Каждая стадия трансформации покоится на основании единства лотоса и кобры, жизнепорождающей и смертоносной силы. Основа состоит из материального мира черепахи, лунного мира земли и воды; она поддерживает древо жизни антагонистичными драконами с каждой стороны;[139] мир жизни в противоположностях. Верхушка этого древа – это второй лотос, на котором стоит рожденный из него, сильный и могучий, солнечный лев. Но надо львом высится богиня, Тара-София, больше не скачущая на нем, а воцарившаяся на собственном лотосовом троне. Вокруг нее сияет гало духа, в котором животное начало низшего мира, начинающееся со льва, преображается в растительный свет, в нарастающее и уже увеличившееся просветление, характерное для ее существа. В руках она держит цветы, а над ней распахнулась огненная завеса света, усыпанная цветками серебряных звезд. И эта завеса и есть она сама: луна, лотос и Тара высшего знания.

Если теперь, в заключение, мы оглянем архетипический мир Женского со всем богатством его символизма и всеми его переплетенными констелляциями и образами, нас скорее впечатлит его многообразие, чем упорядоченность и единство. Следует, однако, надеяться, что осевая структура, очерченная в Части I, проявилась в материале, позволяя образу Архетипического Женского кристаллизоваться во всем его величии.

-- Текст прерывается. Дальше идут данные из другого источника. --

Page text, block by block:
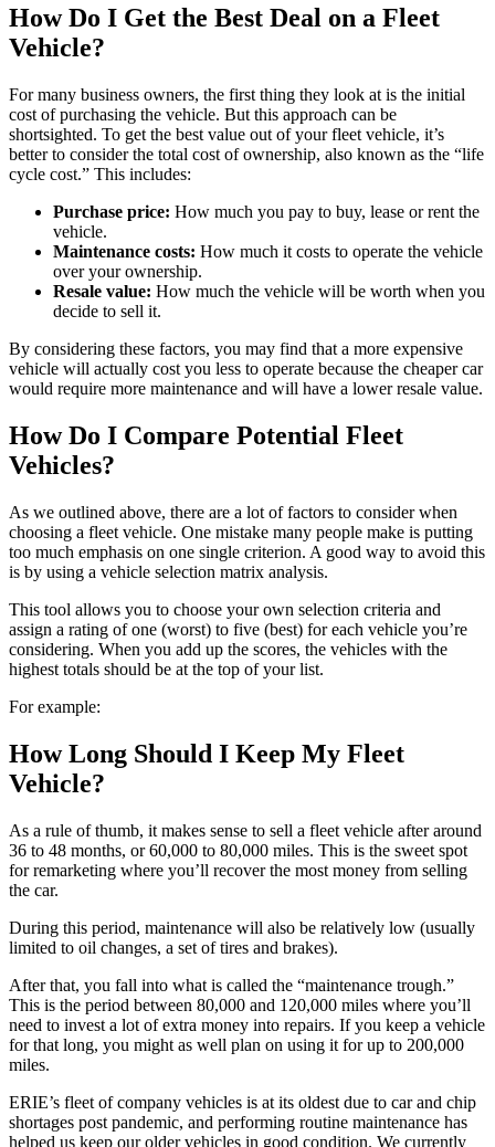
How Do I Get the Best Deal on a Fleet
Vehicle?
For many business owners, the first thing they look at is the initial
cost of purchasing the vehicle. But this approach can be
shortsighted. To get the best value out of your fleet vehicle, it’s
better to consider the total cost of ownership, also known as the “life
cycle cost.” This includes:
Purchase price: How much you pay to buy, lease or rent the
vehicle.
Maintenance costs: How much it costs to operate the vehicle
over your ownership.
Resale value: How much the vehicle will be worth when you
decide to sell it.
By considering these factors, you may find that a more expensive
vehicle will actually cost you less to operate because the cheaper car
would require more maintenance and will have a lower resale value.
How Do I Compare Potential Fleet
Vehicles?
As we outlined above, there are a lot of factors to consider when
choosing a fleet vehicle. One mistake many people make is putting
too much emphasis on one single criterion. A good way to avoid this
is by using a vehicle selection matrix analysis.
This tool allows you to choose your own selection criteria and
assign a rating of one (worst) to five (best) for each vehicle you’re
considering. When you add up the scores, the vehicles with the
highest totals should be at the top of your list.
For example:
How Long Should I Keep My Fleet
Vehicle?
As a rule of thumb, it makes sense to sell a fleet vehicle after around
36 to 48 months, or 60,000 to 80,000 miles. This is the sweet spot
for remarketing where you’ll recover the most money from selling
the car.
During this period, maintenance will also be relatively low (usually
limited to oil changes, a set of tires and brakes).
After that, you fall into what is called the “maintenance trough.”
This is the period between 80,000 and 120,000 miles where you’ll
need to invest a lot of extra money into repairs. If you keep a vehicle
for that long, you might as well plan on using it for up to 200,000
miles.
ERIE’s fleet of company vehicles is at its oldest due to car and chip
shortages post pandemic, and performing routine maintenance has
helped us keep our older vehicles in good condition. We currently
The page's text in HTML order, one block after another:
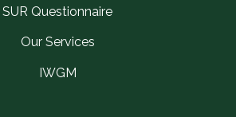
SUR Questionnaire
Our Services
IWGM
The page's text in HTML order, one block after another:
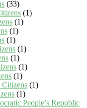
(33)
(1)
(1)
(1)
(1)
(1)
(1)
(1)
(1)
Citizens (1)
(1)
People’s Republic
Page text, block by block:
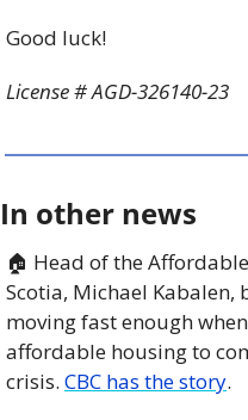
Good luck!
License # AGD-326140-23
In other news
🏠 Head of the
Scotia, Michael Kabalen,
moving fast enough
affordable housing to
crisis. CBC has the story.
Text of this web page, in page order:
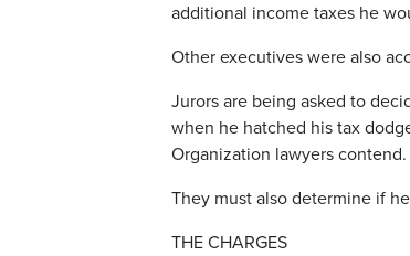
additional income taxes he
Other executives were also
Jurors are being asked to
when he hatched his tax
Organization lawyers contend.
They must also determine if
THE CHARGES
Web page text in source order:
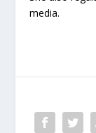
media.
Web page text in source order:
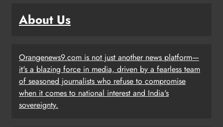
About Us
Orangenews9.com is not just another news platform—
it's a blazing force in media, driven by a fearless team
of seasoned journalists who refuse to compromise
when it comes to national interest and India's
sovereignty.
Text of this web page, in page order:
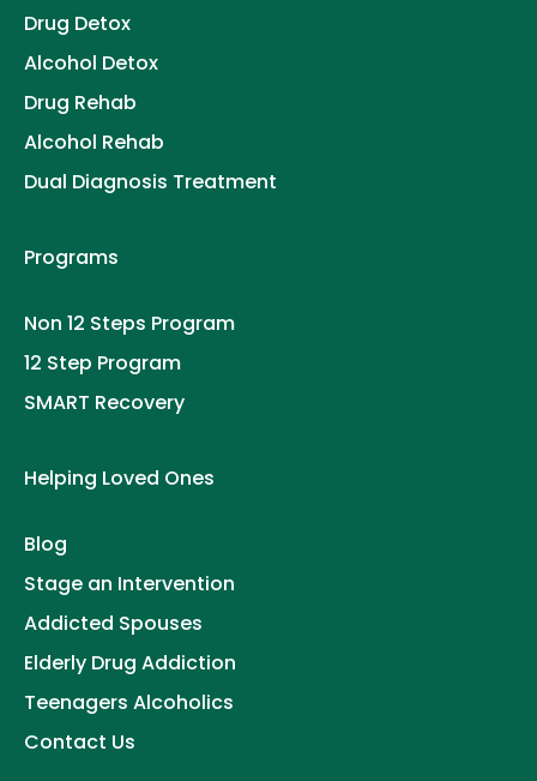
Drug Detox
Alcohol Detox
Drug Rehab
Alcohol Rehab
Dual Diagnosis Treatment
Programs
Non 12 Steps Program
12 Step Program
SMART Recovery
Helping Loved Ones
Blog
Stage an Intervention
Addicted Spouses
Elderly Drug Addiction
Teenagers Alcoholics
Contact Us
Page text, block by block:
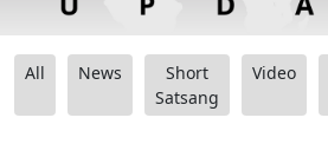
All News
Short
Satsang
Video
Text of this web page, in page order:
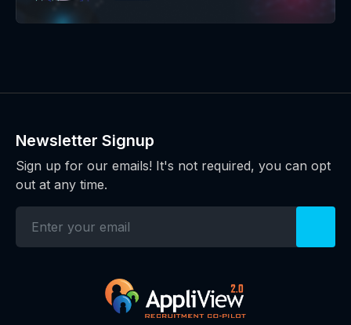
Newsletter Signup
Sign up for our emails! It's not required, you can opt
out at any time.
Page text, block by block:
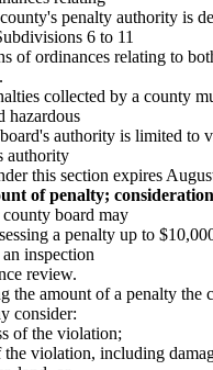
penalty authority is
6 to 11
of ordinances relating to
collected by a county
hazardous
authority is limited to
authority
this section expires
of penalty;
board may
a penalty up to
inspection
review.
the amount of a penalty the
consider:
of the violation;
violation, including
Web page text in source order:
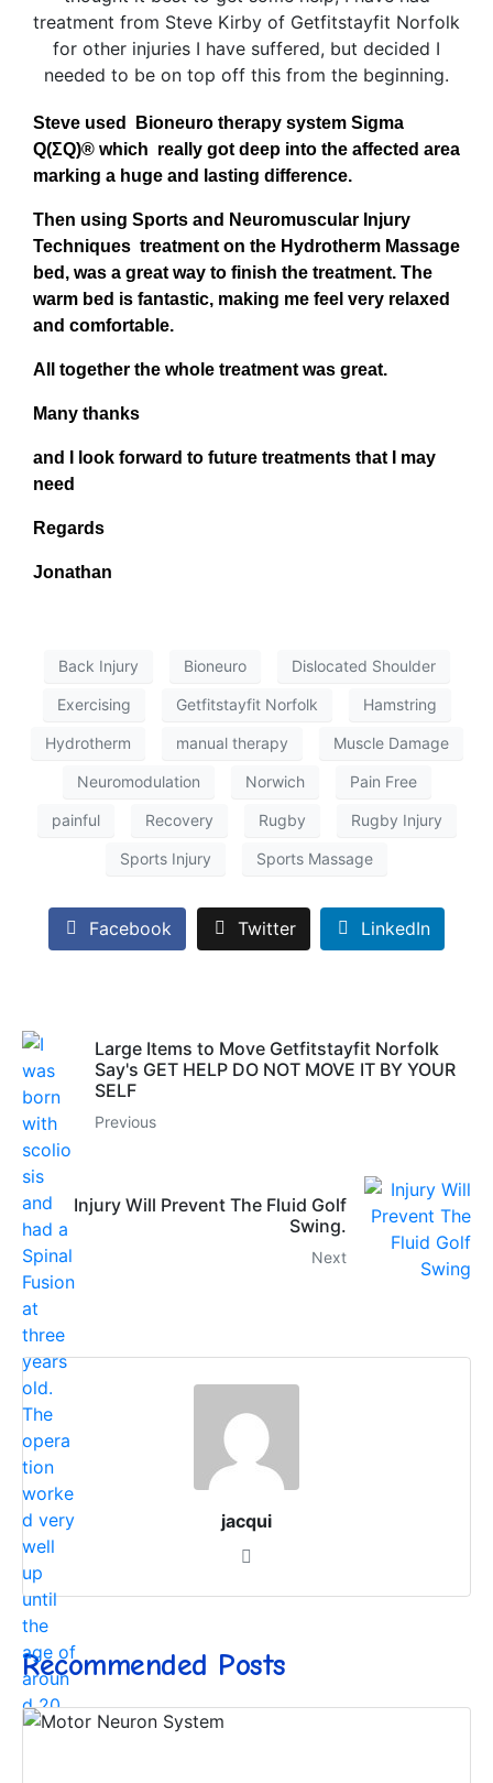
Steve used Bioneuro therapy system Sigma
Q(ΣQ)® which really got deep into the affected area
marking a huge and lasting difference.
Then using Sports and Neuromuscular Injury
Techniques treatment on the Hydrotherm Massage
bed, was a great way to finish the treatment. The
warm bed is fantastic, making me feel very relaxed
and comfortable.
All together the whole treatment was great.
Many thanks
and I look forward to future treatments that I may
need
Regards
Jonathan
Back Injury Bioneuro Dislocated Shoulder
Exercising Getfitstayfit Norfolk Hamstring
Hydrotherm manual therapy Muscle Damage
Neuromodulation Norwich Pain Free
painful Recovery Rugby Rugby Injury
Sports Injury Sports Massage
Facebook Twitter LinkedIn
Large Items to Move Getfitstayfit Norfolk
Say's GET HELP DO NOT MOVE IT BY YOUR
SELF
Previous
Injury Will Prevent The Fluid Golf
Swing.
Next
jacqui
Recommended Posts
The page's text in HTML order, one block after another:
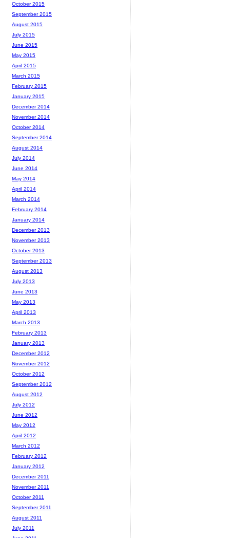
October 2015
September 2015
August 2015
July 2015
June 2015
May 2015
April 2015
March 2015
February 2015
January 2015
December 2014
November 2014
October 2014
September 2014
August 2014
July 2014
June 2014
May 2014
April 2014
March 2014
February 2014
January 2014
December 2013
November 2013
October 2013
September 2013
August 2013
July 2013
June 2013
May 2013
April 2013
March 2013
February 2013
January 2013
December 2012
November 2012
October 2012
September 2012
August 2012
July 2012
June 2012
May 2012
April 2012
March 2012
February 2012
January 2012
December 2011
November 2011
October 2011
September 2011
August 2011
July 2011
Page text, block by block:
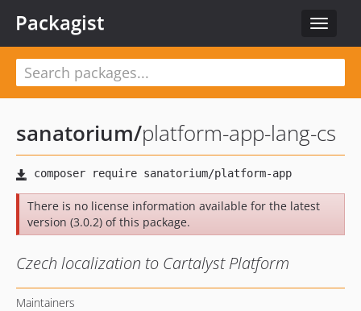
Toggle
Packagist
sanatorium/platform-app-lang-cs
There is no license information available for the latest
version (3.0.2) of this package.
Czech localization to Cartalyst Platform
Maintainers
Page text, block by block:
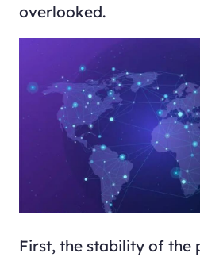
overlooked.
First, the stability of the
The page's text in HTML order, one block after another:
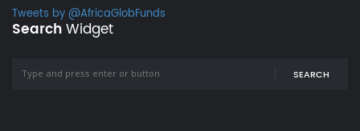
Tweets by @AfricaGlobFunds
SearchWidget
SEARCH
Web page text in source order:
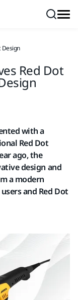
Design
Red Dot
with a
Red Dot
ago, the
design and
a modern
and Red Dot
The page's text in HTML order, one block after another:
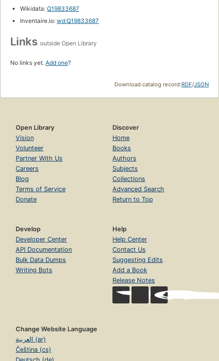
Wikidata: Q19833687
Inventaire.io: wd:Q19833687
Links outside Open Library
No links yet. Add one?
Download catalog record:RDF/JSON
Open Library
Vision
Volunteer
Partner With Us
Careers
Blog
Terms of Service
Donate
Discover
Home
Books
Authors
Subjects
Collections
Advanced Search
Return to Top
Develop
Developer Center
API Documentation
Bulk Data Dumps
Writing Bots
Help
Help Center
Contact Us
Suggesting Edits
Add a Book
Release Notes
Change Website Language
العربية (ar)
Čeština (cs)
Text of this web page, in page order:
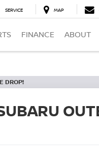
SERVICE MAP
FINANCE ABOUT
DROP!
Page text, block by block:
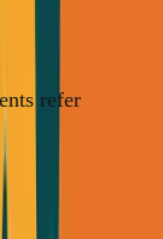
refer
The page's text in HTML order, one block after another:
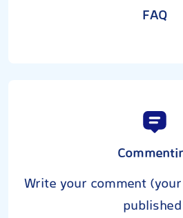
FAQ
Write your comment
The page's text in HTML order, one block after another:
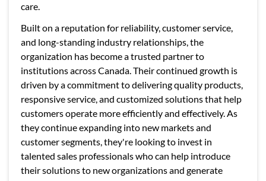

Стадии самораскрытия Женской Самости, объективизированные в мире архетипов, символов, образов и обрядов, являют нам мир, который можно назвать одновременно историческим и вечным. Восходящие миры символов, в которых Женское с его элементарным и трансформирующим типом становится видимым как Великий Круг, как Госпожа Растений и Животных, и наконец как зарождение духа, как питающая София, соответствуют стадиям самораскрытия женской природы. В женщине эта природа явлена как Вечное Женское, которое вечно превосходит все свои земные воплощения – каждую женщину и каждый отдельный символ. Но эти проявления Архетипического Женского во все времена и во всех культурах, то есть, среди всех людей в доисторическом и историческом мире является также как живая реальность современной женщины, в ее снах и видениях, одержимостях и фантазиях, проекциях и отношениях, фиксациях и трансформациях.[140]

Великая Богиня – если под этим именем мы сведем все, что попытались представить как архетипическое единство и множественность женской природы – является воплощением Женской Самости, которое развертывается в истории человечества, как и в истории каждой отдельной женщины; его реальность определяет как индивидуальную, так и коллективную жизнь. Этот архетипический физический мир, объятый во множестве форм Великой Богини, даже сегодня, частично в тех же символах и том же порядке развертывания, частично в динамических изменениях и вариациях, является силой, определяющей психическую историю современного мужчины и современной женщины.